Implement automation for regular model retraining to keep it up to date.

In [None]:
### Deploy the chosen machine learning model using Docker and FastAPI
### Create FastAPI App
from fastapi import FastAPI
from pydantic import BaseModel
import joblib

# Load the trained model (replace 'model.pkl' with your actual model file)
model = joblib.load('model.pkl')

app = FastAPI()

class Item(BaseModel):
    feature1: float
    feature2: float

@app.post("/predict/")
async def predict(item: Item):
    # Prepare the input features for prediction
    input_features = [item.feature1, item.feature2]

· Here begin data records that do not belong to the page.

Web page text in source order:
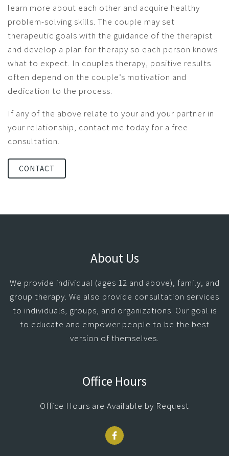
learn more about each other and acquire healthy
problem-solving skills. The couple may set
therapeutic goals with the guidance of the therapist
and develop a plan for therapy so each person knows
what to expect. In couples therapy, positive results
often depend on the couple’s motivation and
dedication to the process.
If any of the above relate to your and your partner in
your relationship, contact me today for a free
consultation.
CONTACT
About Us
We provide individual (ages 12 and above), family, and
group therapy. We also provide consultation services
to individuals, groups, and organizations. Our goal is
to educate and empower people to be the best
version of themselves.
Office Hours
Office Hours are Available by Request
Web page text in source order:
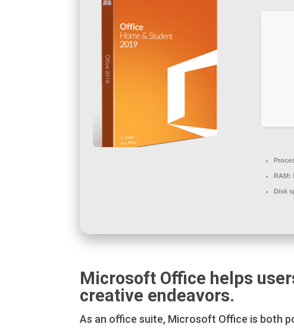
RAM:
Disk
Microsoft Office helps
creative endeavors.
As an office suite, Microsoft Office is both
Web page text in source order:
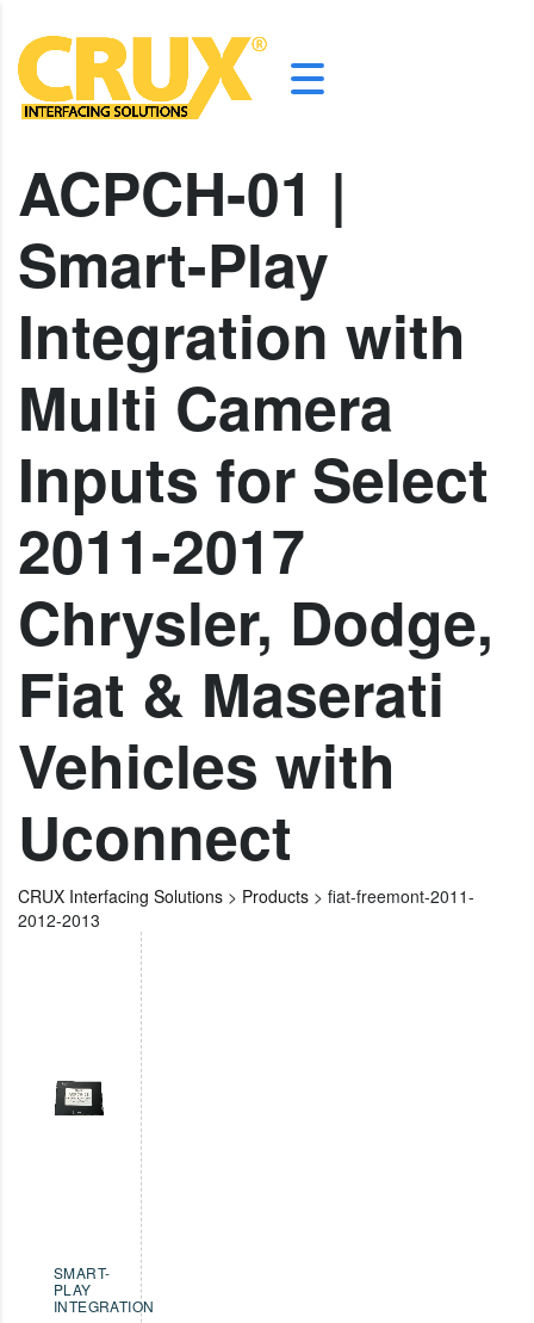
ACPCH-01 |
Smart-Play
Integration with
Multi Camera
Inputs for Select
2011-2017
Chrysler, Dodge,
Fiat & Maserati
Vehicles with
Uconnect
CRUX Interfacing Solutions > Products > fiat-freemont-2011-
2012-2013
SMART-
PLAY
INTEGRATION
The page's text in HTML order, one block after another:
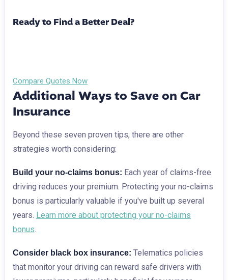
Ready to Find a Better Deal?
Compare Quotes Now
Additional Ways to Save on Car
Insurance
Beyond these seven proven tips, there are other
strategies worth considering:
Build your no-claims bonus: Each year of claims-free
driving reduces your premium. Protecting your no-claims
bonus is particularly valuable if you've built up several
years. Learn more about protecting your no-claims
bonus.
Consider black box insurance: Telematics policies
that monitor your driving can reward safe drivers with
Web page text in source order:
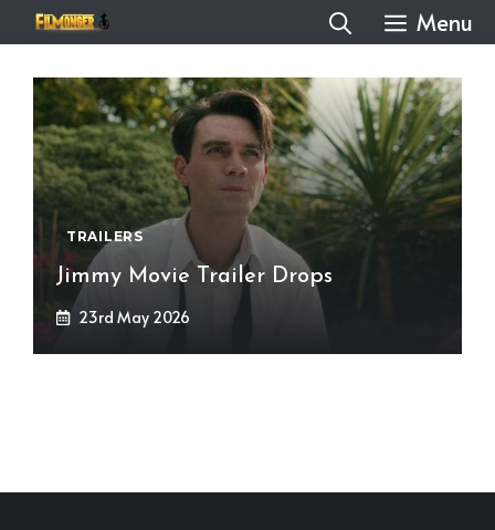
to
content
Menu
TRAILERS
Jimmy Movie Trailer Drops
23rd May 2026
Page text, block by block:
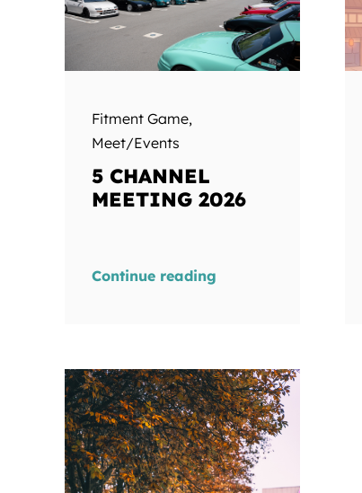
Fitment Game,
Meet/Events
5 CHANNEL
MEETING 2026
Continue reading
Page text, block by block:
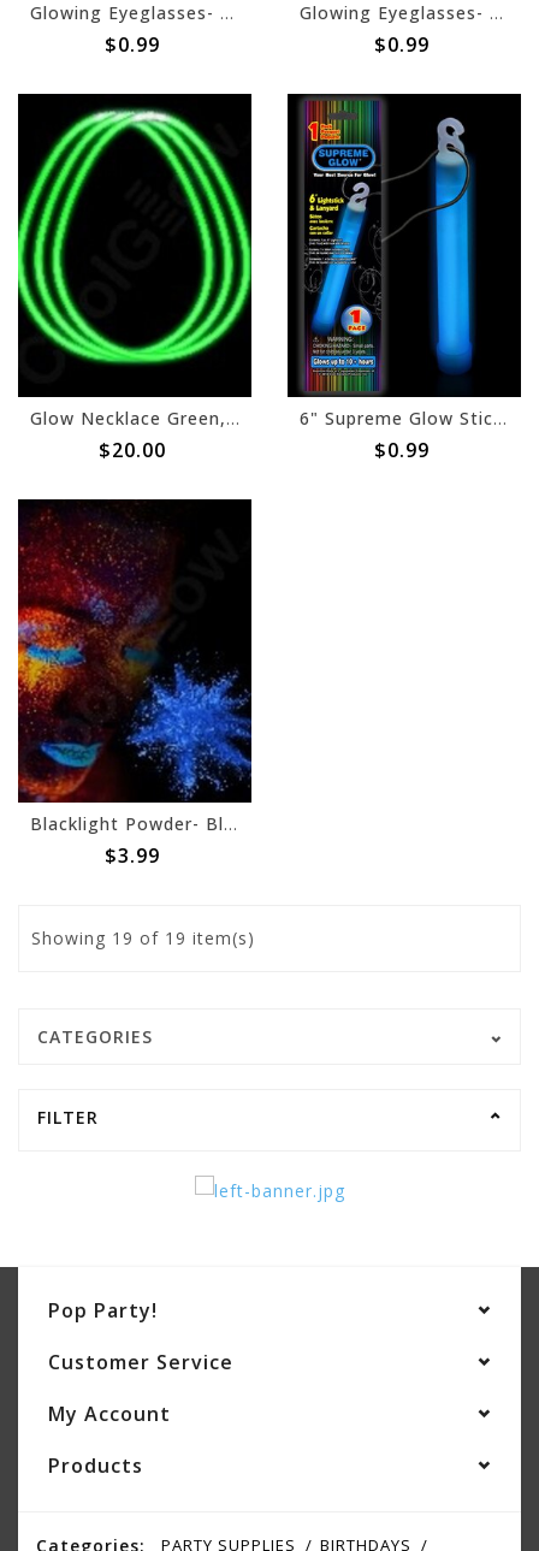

    # Make predictions using the loaded model
    prediction = model.predict([input_features])

    return {"prediction": prediction[0]}


In [None]:
### Create a Dockerfile in the same directory as FastAPI app
# Use the official Python image
FROM python:3.9

# Set the working directory in the container
WORKDIR /app

# Copy the requirements file into the container and install dependencies
COPY requirements.txt requirements.txt
RUN pip install -r requirements.txt

# Copy your FastAPI app script and model file into the container
COPY app.py app.py
COPY model.pkl model.pkl

# Expose port 8000 (or the port your FastAPI app is running on)
EXPOSE 8000

# Start the FastAPI app when the container is run
CMD ["uvicorn", "app:app", "--host", "0.0.0.0", "--port", "8000"]


In [None]:
###Create a Requirements File
### Create a requirements.txt file listing the Python dependencies required for the FastAPI app.
fastapi==0.68.1
uvicorn==0.15.0
joblib==1.0.1


In [None]:
###Build the Docker Image
### Open a terminal and navigate to the directory containing your Dockerfile, app.py, model.pkl, and requirements.txt files.
docker build -t my-fastapi-model .


In [None]:
### Run the Docker Container
docker run -d -p 8000:8000 my-fastapi-model


In [None]:
### Access the FastAPI App at http://localhost:8000/predict/


## Step 10
Continuously monitor the model's performance in real-world scenarios.
Collect feedback on false positives and false negatives from customer service teams or other relevant sources to improve the model over time.

## Step 11
Utilize the model's predictions to proactively identify high-risk customers.
Develop targeted retention strategies, such as personalized offers, discounts, or improved customer service, to reduce churn.

## Step 12
**A/B Testing:**

Implement A/B tests to evaluate the effectiveness of retention strategies and refine them based on real-world results.

## Step 13
**Documentation and Reporting:**

Maintain clear documentation of the entire model development process, including data preprocessing, feature engineering, and model training.
Provide regular reports to stakeholders with insights on churn predictions and the impact of retention strategies.

By following these steps and iterating on my model and strategies, I can create a robust machine learning model for predicting customer churn and implement effective retention efforts to minimize customer loss for Sprint.